All I know is next time he better clean out the lint trap before he puts anymore clothes in the dryer.
Got super excited about a 200 meter butterfly till someone explained it to me.
Super convenient that my arms came with cup holders.
[inventing jogging]
how can I suffer but with music
When an American says he has a side piece, I’m not sure if it’s a woman or a weapon.
Sometimes words are just not enough
And for such occasions, I have this flamethrower
Her: Awww. Can I hold your baby?
Me: Of course. Here you go.[later]
Her: Can I see your phone?
Me: *eyes narrowed* Are you insane?
Just finished my taxes and it looks like I’ll be able to afford that vacation to the Outback…steakhouse that is.
#RubbishJokes
My girlfriend told my that she wanted peace and quiet whilst cooking.So I took the batteries out of the smoke alarm.
I forgot the word “torch” earlier today so I googled “fire on a stick.” I have two degrees in English.
Me: *takes her shirt off & sees a padded bra* whoa
Her: I’m so sorry, are you upset?
M: *pulls a salami out of my shorts* let’s call it even
MOM: putting him in sports was a bad idea
DAD: yup
ME (in right field wearing my cup on my face): hey coach look at me I’m Bane lol
I need a hobby.
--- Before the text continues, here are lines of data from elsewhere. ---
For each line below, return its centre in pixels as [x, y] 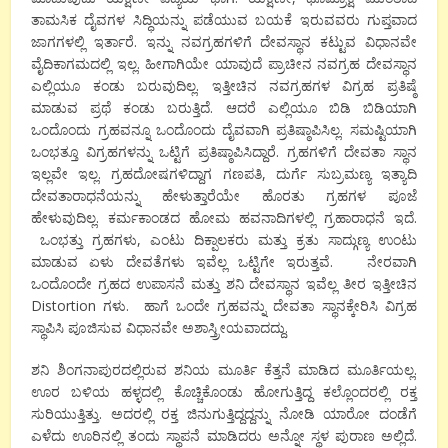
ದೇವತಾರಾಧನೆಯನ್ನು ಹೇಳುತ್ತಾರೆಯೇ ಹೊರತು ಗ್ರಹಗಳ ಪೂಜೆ [224, 196]
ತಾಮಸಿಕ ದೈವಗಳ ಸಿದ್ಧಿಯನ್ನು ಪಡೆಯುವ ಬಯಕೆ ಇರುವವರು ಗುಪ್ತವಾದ [224, 20]
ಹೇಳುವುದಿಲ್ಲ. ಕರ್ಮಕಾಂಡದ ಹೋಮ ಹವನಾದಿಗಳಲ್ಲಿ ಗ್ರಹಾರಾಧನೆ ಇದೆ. [224, 218]
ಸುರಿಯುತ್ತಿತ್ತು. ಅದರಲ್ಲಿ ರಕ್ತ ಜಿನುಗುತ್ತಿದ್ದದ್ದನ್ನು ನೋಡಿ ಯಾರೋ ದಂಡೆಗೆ [224, 414]
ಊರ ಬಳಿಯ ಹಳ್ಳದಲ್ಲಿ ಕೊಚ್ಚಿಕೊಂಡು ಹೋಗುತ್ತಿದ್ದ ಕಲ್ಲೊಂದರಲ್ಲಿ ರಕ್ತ [224, 392]
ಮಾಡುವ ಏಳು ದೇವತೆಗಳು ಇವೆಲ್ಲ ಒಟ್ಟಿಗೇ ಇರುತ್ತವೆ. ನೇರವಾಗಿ [224, 262]
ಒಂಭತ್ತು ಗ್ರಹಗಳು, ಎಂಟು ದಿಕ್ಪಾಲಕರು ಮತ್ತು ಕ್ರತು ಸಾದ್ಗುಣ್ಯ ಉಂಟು [224, 240]
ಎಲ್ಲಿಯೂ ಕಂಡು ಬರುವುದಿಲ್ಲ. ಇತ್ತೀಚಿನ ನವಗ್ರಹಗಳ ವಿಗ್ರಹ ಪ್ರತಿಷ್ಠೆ [224, 86]

I’ve been over on Insta, commenting ‘what kind of dog is this?’ On people’s bird pics.
Once again, I have waited till the very last minute to do Christmas shopping. Today I shall battle my fellow procrastinators at the mall. “Here are some socks and underwear kids. I had to shank a woman For these”
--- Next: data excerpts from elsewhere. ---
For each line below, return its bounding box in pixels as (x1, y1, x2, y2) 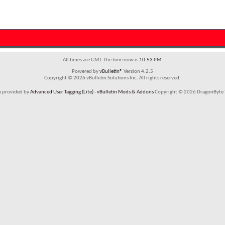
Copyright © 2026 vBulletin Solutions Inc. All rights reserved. (44, 75, 181, 81)
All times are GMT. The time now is (62, 57, 139, 63)
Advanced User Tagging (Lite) (30, 89, 93, 95)
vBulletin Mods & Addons (96, 89, 154, 95)
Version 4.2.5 (123, 68, 153, 74)
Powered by (72, 68, 99, 74)
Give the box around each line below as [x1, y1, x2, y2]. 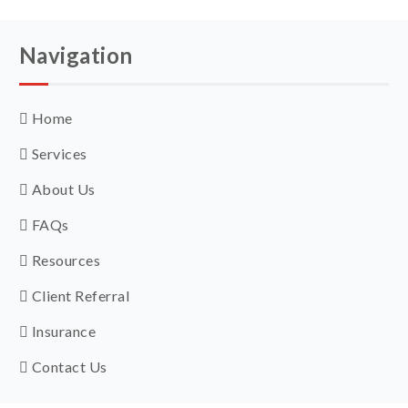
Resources [28, 250, 101, 269]
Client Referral [28, 286, 130, 304]
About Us [28, 179, 96, 198]
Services [28, 144, 87, 162]
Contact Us [28, 357, 107, 375]
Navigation [19, 41, 133, 68]
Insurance [28, 321, 97, 340]
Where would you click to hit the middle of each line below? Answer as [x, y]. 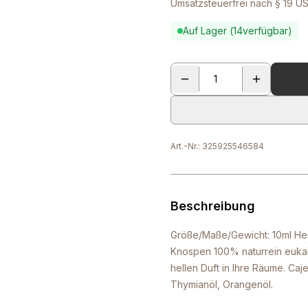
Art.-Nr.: [186, 146]
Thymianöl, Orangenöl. [222, 284]
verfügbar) [267, 31]
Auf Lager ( [208, 31]
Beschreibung [213, 206]
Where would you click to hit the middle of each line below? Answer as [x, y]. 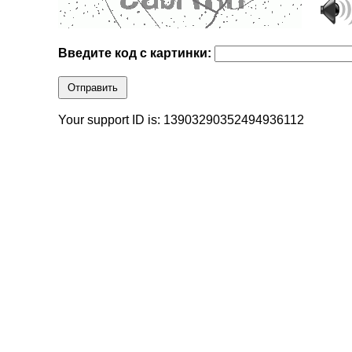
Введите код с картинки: [137, 53]
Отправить [93, 88]
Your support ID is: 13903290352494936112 [181, 120]
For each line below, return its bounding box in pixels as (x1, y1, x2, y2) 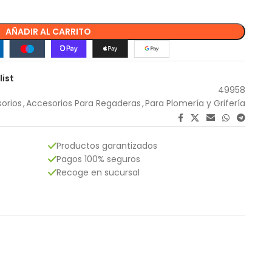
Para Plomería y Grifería (145, 97, 245, 109)
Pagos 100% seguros (56, 152, 140, 165)
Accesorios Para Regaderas (26, 97, 141, 109)
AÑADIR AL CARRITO (5, 25, 91, 38)
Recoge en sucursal (56, 166, 140, 178)
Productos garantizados (56, 139, 157, 152)
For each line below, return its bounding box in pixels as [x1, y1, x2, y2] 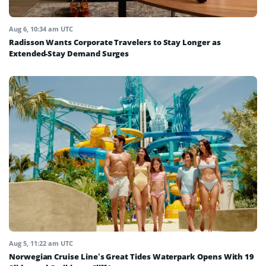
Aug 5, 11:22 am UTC [9, 238, 73, 248]
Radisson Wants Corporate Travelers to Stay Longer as [9, 37, 221, 48]
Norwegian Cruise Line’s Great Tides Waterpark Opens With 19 [9, 251, 255, 262]
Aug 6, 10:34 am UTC [9, 24, 73, 34]
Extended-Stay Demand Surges [9, 48, 129, 59]
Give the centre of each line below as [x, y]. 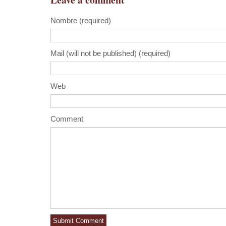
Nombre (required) [81, 20]
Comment [67, 119]
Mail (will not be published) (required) [110, 53]
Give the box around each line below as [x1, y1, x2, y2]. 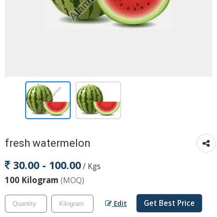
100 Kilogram [5, 174, 61, 186]
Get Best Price [144, 198, 195, 208]
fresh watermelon [5, 137, 91, 149]
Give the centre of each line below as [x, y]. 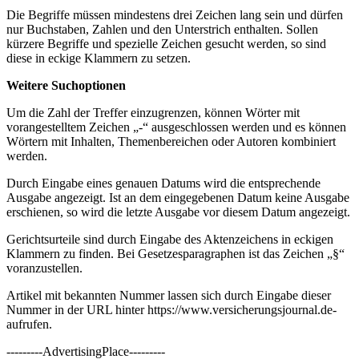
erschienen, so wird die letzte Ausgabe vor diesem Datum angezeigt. [178, 212]
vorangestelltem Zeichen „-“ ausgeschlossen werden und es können [176, 127]
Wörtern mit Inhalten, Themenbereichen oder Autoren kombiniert [171, 142]
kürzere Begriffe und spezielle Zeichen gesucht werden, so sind [166, 44]
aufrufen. [29, 325]
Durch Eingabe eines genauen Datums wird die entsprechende [163, 184]
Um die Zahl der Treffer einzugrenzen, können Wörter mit [153, 113]
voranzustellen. [44, 268]
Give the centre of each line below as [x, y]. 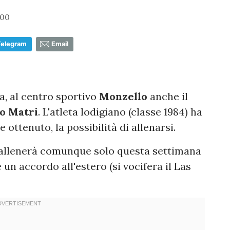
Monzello [122, 96]
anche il [168, 96]
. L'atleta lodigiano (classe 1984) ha [120, 111]
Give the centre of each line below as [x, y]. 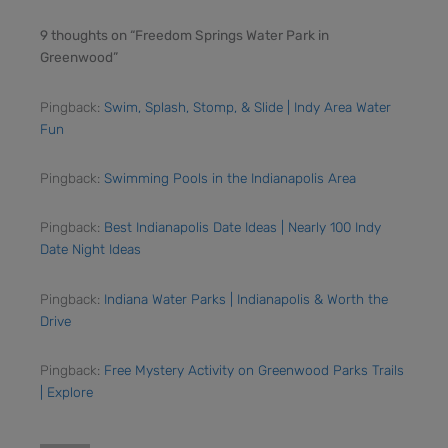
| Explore [66, 392]
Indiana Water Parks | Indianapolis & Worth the [246, 298]
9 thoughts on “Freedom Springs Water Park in [184, 35]
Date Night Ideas [90, 249]
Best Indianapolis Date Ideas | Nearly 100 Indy [242, 227]
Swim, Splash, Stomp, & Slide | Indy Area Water [247, 106]
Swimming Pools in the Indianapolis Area [230, 178]
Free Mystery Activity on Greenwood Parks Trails [254, 370]
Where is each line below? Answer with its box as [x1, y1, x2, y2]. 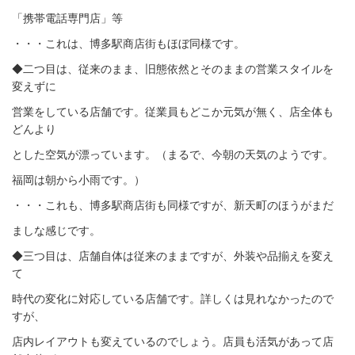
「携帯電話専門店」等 [12, 12, 123, 25]
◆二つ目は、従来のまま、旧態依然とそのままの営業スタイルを [12, 63, 334, 75]
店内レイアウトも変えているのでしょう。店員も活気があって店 [12, 335, 334, 348]
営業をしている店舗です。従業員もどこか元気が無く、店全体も [12, 105, 334, 118]
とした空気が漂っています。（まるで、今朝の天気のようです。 [12, 148, 334, 161]
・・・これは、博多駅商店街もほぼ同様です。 [12, 37, 245, 50]
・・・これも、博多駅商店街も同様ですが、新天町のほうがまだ [12, 199, 334, 212]
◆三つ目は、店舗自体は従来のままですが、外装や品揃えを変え [12, 250, 334, 262]
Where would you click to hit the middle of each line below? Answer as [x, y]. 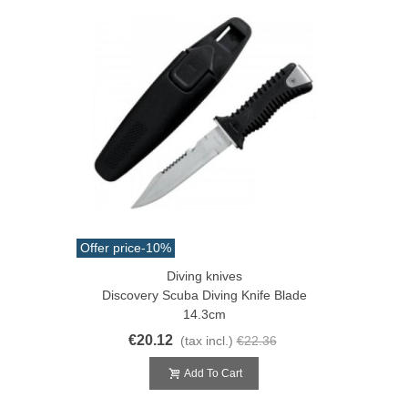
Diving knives [204, 275]
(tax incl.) [206, 340]
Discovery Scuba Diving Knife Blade [204, 295]
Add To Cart [213, 373]
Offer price [111, 247]
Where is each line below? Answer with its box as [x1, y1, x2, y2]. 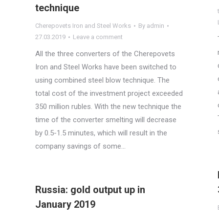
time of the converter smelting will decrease [35, 115, 176, 124]
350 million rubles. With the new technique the [35, 102, 181, 111]
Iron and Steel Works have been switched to [35, 63, 176, 71]
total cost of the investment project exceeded [35, 89, 183, 98]
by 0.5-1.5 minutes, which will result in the [35, 129, 167, 137]
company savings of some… [35, 142, 126, 151]
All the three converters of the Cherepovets [35, 49, 175, 58]
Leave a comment [73, 33, 123, 41]
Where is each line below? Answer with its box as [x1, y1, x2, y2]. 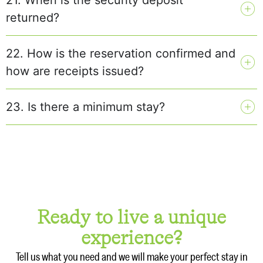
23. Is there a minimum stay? [6, 99, 165, 114]
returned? [6, 10, 59, 25]
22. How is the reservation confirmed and [6, 46, 235, 60]
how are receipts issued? [6, 63, 144, 78]
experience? [81, 226, 182, 249]
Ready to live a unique [37, 205, 226, 228]

Last party I went to before COVID met a guy who worked in finance who told me he was an “experiences manager” and got defensive when I asked him what experiences he manages.
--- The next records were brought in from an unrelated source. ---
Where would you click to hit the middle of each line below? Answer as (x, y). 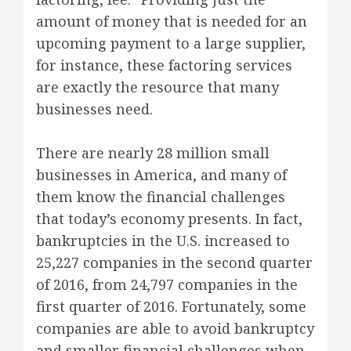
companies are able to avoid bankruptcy (175, 328)
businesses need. (94, 109)
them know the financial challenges (161, 197)
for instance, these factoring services (164, 65)
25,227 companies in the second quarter (174, 262)
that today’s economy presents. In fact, (169, 219)
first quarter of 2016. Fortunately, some (171, 306)
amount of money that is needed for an (172, 21)
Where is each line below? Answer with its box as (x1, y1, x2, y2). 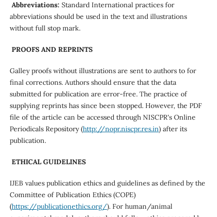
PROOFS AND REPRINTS (11, 45, 93, 54)
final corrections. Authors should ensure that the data (9, 77, 176, 87)
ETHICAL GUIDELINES (11, 157, 86, 166)
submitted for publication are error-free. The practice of (9, 89, 187, 98)
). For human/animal (107, 201, 172, 211)
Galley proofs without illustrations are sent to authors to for (9, 66, 196, 75)
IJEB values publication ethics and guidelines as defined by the (9, 178, 205, 187)
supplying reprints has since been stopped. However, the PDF (9, 101, 202, 110)
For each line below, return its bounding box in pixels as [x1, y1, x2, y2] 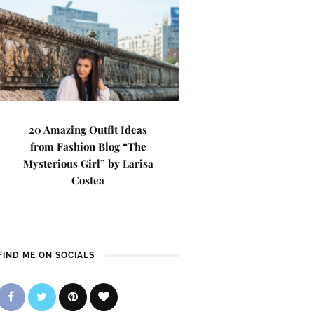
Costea [71, 173, 105, 187]
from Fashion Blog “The [29, 139, 146, 153]
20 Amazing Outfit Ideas [29, 123, 148, 137]
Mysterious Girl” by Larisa [22, 156, 153, 170]
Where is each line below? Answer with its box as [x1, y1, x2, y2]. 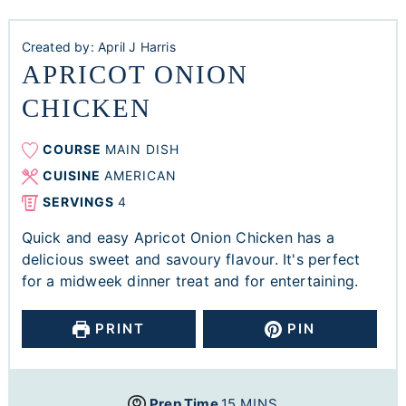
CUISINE [42, 168, 104, 184]
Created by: [21, 39, 98, 55]
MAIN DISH [104, 141, 179, 158]
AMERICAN [103, 168, 177, 184]
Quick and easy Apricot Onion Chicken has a [21, 228, 334, 247]
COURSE [42, 141, 105, 158]
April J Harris [97, 39, 176, 55]
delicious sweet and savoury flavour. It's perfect [21, 250, 361, 269]
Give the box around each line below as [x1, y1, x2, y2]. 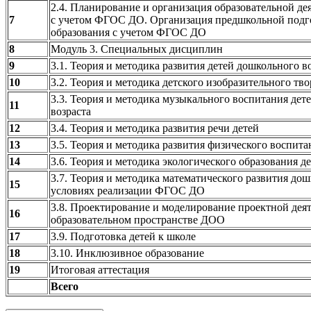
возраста [51, 105, 91, 117]
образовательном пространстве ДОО [51, 213, 225, 226]
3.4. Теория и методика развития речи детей [51, 121, 259, 134]
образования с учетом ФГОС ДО [51, 26, 206, 38]
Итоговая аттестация [51, 263, 149, 276]
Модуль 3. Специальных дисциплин [51, 42, 223, 55]
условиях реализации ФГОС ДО [51, 184, 205, 196]
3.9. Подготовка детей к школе [51, 230, 196, 242]

“Hey”, with the intention of angrily removing the tomato from my cheeseburger and slapping you in the face with it.
Plastic bags are polluting our oceans so I always return mine to the forest
Thank you for the lovely invitation card, I will be using it to remove spiders from my house for the foreseeable future.
My favorite part of cleaning, cooking, laundry, school lines, sports practices, games, sleep regression and back and forth to appointments with my kids is when someone says how lucky I am not to work
*turns around in chair dramatically*
Hello…
*chair turns around again*
…I’ve been expecting you…
*again*
…, Repair-Man.
After I mow my lawn, I give my neighbor about 72 hours to respond.
Guys that squirrel is on my patio in the dark dragging his little hand across his throat shit what do I do
I only let students whose parents schedule a conference with me, and then don’t show up, chose a kazoo from the prize box.
[on a first date]
Ok, don’t let her know you’re really a squirrel…
Her: I had a great time, good night!
Me: *runs in front of her car
Me [proudly]: This is my son. He’s 10, a fine artist & great at math
Nurse: That’s a garbage can & your morphine drip is still attached
Shit. Gotta huge job interview tomorrow and I have no clue where I put my prom dress
9y/o: *digging a hole in the backyard* I buried this box, with some coins in it, a few days ago. But as soon as I did I just couldn’t stop worrying about it. I don’t know how pirates do it.
Harry Potter is realistic because it normally takes a kid 10 years to tell a story.
How long can you soak pots & pans in your sink?